Try Squatting with the Front or Zercher Variations
She believes front squat variations and Zercher squats are ideal for those who have longer femurs.
“Another option would be the Zercher squat, it’s one of my personal favorites. It is a golden era exercise where that bar is going to sit right in the crook of your elbow and you can use a bar pad if you’d like for a little bit more comfort. This is one of those great we’ll call it a functional exercise because it directly translates into everyday life.”
“It’s excellent for building that posterior chain, quads as well, in addition, it will give you great biceps,” she adds.
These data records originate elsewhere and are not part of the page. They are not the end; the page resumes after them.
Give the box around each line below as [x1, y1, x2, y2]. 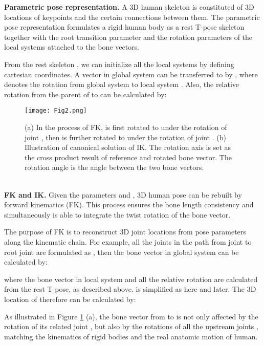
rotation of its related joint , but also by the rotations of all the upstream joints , [4, 321, 258, 332]
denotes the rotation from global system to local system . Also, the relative [4, 79, 239, 90]
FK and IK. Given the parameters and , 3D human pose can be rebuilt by [4, 189, 242, 200]
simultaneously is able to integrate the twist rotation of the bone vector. [4, 209, 231, 220]
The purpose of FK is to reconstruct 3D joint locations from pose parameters [4, 226, 246, 237]
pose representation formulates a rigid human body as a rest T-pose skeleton [4, 21, 245, 32]
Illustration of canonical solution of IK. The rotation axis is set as [25, 142, 231, 153]
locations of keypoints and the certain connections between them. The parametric [4, 11, 260, 22]
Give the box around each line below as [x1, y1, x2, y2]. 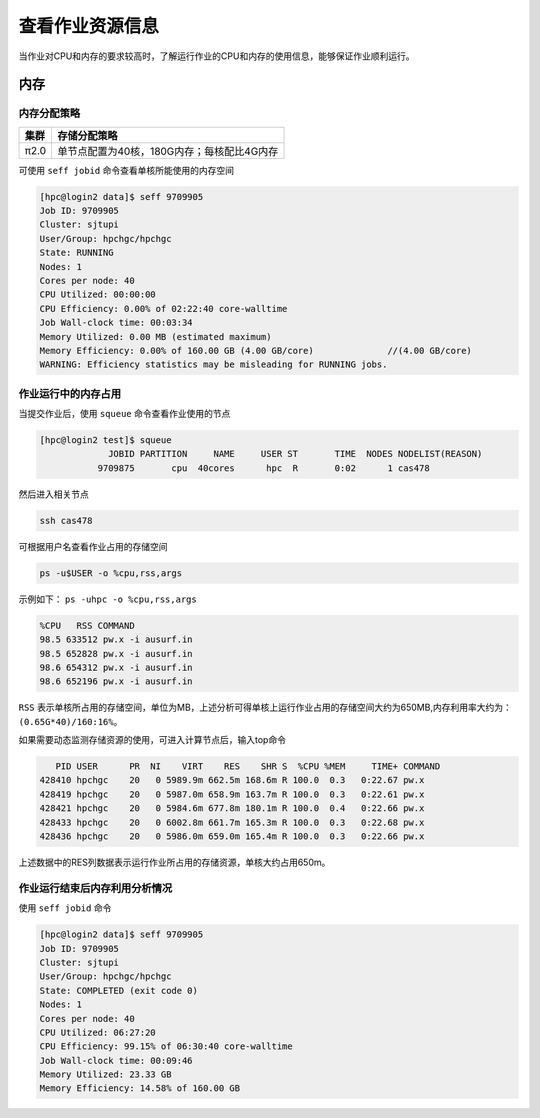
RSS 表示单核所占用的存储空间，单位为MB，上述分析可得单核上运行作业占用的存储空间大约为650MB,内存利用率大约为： [18, 701, 512, 714]
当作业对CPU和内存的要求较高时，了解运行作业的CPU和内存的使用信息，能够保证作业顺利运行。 [18, 50, 415, 62]
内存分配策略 [18, 106, 81, 120]
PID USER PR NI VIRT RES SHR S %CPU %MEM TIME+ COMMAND [55, 761, 441, 772]
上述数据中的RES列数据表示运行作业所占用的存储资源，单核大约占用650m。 [18, 856, 331, 869]
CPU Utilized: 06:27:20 [39, 1026, 157, 1038]
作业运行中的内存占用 [18, 386, 122, 400]
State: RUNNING [39, 247, 114, 259]
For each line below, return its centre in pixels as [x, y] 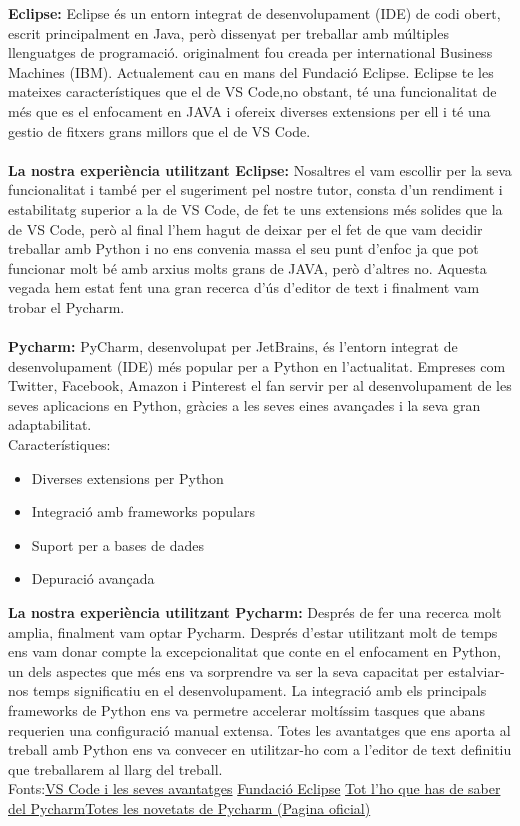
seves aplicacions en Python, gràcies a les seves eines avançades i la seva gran [244, 404]
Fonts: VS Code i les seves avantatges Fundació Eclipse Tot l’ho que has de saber [254, 788]
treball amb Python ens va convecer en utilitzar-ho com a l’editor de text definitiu [260, 749]
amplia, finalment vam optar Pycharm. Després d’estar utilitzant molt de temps [253, 631]
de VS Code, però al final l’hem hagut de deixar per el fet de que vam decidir [245, 228]
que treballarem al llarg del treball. [115, 768]
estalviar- [476, 670]
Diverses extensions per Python [127, 477]
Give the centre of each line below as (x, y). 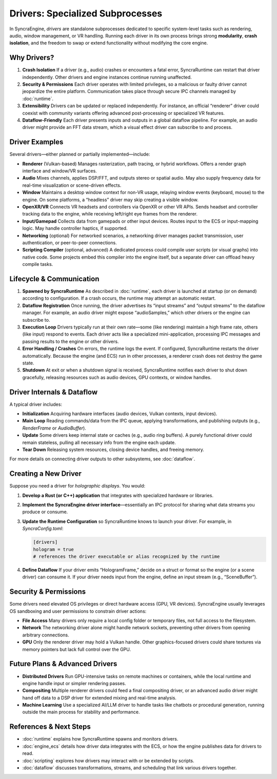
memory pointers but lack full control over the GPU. (77, 649)
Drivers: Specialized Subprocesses (86, 13)
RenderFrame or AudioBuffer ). (54, 428)
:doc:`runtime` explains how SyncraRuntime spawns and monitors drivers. (100, 739)
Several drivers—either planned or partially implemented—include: (80, 154)
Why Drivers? (32, 58)
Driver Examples (36, 142)
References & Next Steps (50, 727)
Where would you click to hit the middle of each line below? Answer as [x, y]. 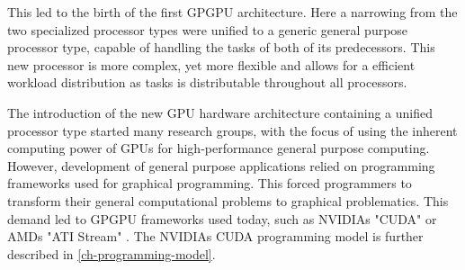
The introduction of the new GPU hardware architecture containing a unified [220, 112]
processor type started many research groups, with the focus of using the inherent [232, 130]
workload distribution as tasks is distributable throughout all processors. [207, 82]
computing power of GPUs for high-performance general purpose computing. [219, 148]
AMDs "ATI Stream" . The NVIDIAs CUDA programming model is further [215, 236]
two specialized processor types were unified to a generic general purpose [208, 29]
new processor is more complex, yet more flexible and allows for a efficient [211, 64]
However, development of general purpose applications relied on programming [221, 165]
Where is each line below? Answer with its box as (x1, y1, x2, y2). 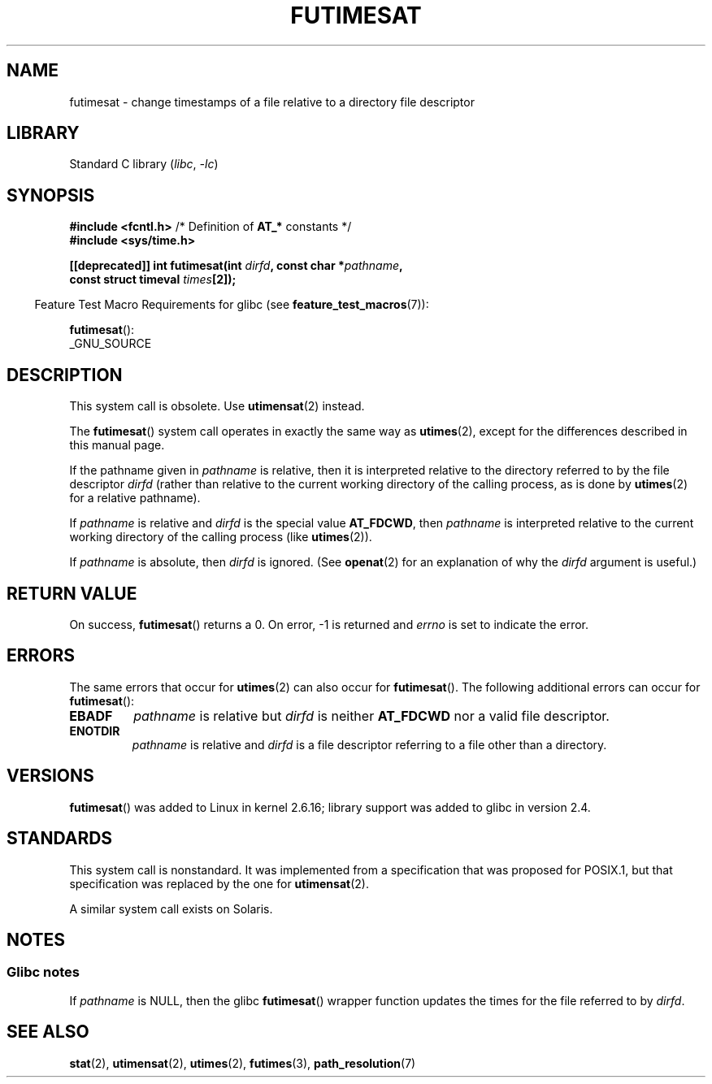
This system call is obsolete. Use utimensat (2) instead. (69, 399, 365, 414)
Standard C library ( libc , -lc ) (69, 157, 219, 171)
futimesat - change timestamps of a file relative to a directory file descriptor (69, 94, 475, 109)
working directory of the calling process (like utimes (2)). (69, 530, 372, 544)
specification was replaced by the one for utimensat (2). (69, 876, 369, 891)
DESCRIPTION (7, 364, 123, 385)
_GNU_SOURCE (69, 336, 152, 351)
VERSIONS (7, 765, 94, 787)

Incorporate Unilateral Exercises
Lastly, she advised lifters who have squat form issues to include unilateral exercises such as barbell split squats, step ups, and Bulgarian split squats which won’t result in excessive folding for those with longer limbs.
“You’ve got your barbell split squat, you’ve got step ups, hinge assisted single-leg squats, Bulgarian split squats, these unilateral exercises are going to go a long way towards really helping you get the most out of your leg exercises without having to worry about folding up like a taco.”
Stern makes it a point to provide easy-to-understand exercise information for boosting gains. On your next leg day, if squatting becomes difficult due to form issues, give her five quick fixes a try.